*** Begin section ***

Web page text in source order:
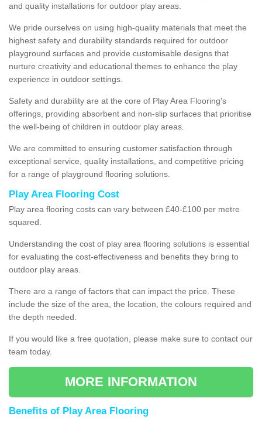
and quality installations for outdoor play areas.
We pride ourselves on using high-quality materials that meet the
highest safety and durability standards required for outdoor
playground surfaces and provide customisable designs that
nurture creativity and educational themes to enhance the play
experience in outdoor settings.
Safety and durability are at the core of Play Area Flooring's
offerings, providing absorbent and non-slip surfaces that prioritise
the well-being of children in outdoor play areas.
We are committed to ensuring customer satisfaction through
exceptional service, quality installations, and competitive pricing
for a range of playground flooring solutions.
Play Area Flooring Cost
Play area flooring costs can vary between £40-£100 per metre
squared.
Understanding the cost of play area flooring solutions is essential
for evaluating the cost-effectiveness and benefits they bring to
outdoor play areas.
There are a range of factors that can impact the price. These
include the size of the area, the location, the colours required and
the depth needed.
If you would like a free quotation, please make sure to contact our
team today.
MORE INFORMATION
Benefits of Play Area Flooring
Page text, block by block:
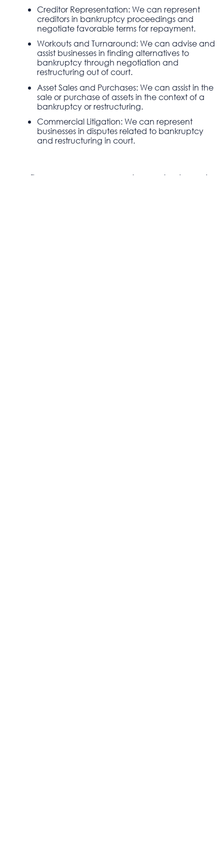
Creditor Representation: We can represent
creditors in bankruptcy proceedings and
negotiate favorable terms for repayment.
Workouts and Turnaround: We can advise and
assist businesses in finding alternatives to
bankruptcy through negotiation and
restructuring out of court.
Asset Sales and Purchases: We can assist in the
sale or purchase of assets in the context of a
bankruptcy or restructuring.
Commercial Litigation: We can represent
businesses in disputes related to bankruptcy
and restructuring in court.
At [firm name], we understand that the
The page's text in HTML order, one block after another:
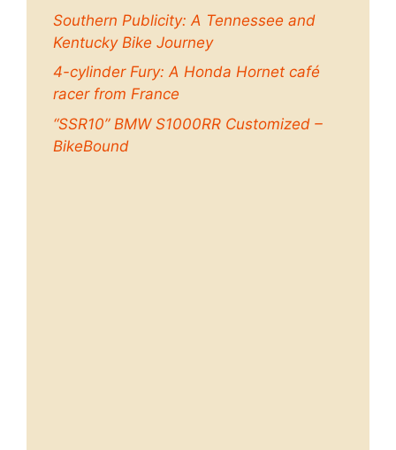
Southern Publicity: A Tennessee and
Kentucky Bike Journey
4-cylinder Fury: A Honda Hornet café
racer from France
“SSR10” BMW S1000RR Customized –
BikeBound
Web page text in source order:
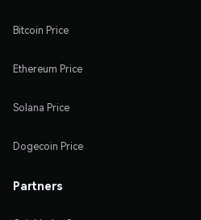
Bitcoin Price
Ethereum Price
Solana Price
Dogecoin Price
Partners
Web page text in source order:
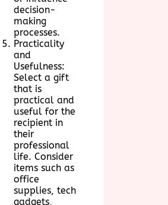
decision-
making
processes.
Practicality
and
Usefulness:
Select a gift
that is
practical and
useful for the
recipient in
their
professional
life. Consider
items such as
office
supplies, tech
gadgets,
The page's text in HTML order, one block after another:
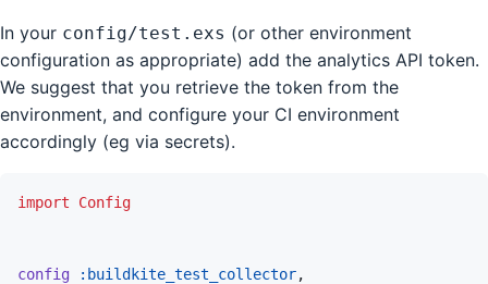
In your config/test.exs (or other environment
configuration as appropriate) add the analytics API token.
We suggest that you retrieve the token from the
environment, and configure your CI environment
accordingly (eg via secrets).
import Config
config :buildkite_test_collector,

*** End section ***

**What to work on**. What lines in the material above hold the word "surfaces"? Pull them out.

**Answer section**.
playground surfaces and provide customisable designs that
offerings, providing absorbent and non-slip surfaces that prioritise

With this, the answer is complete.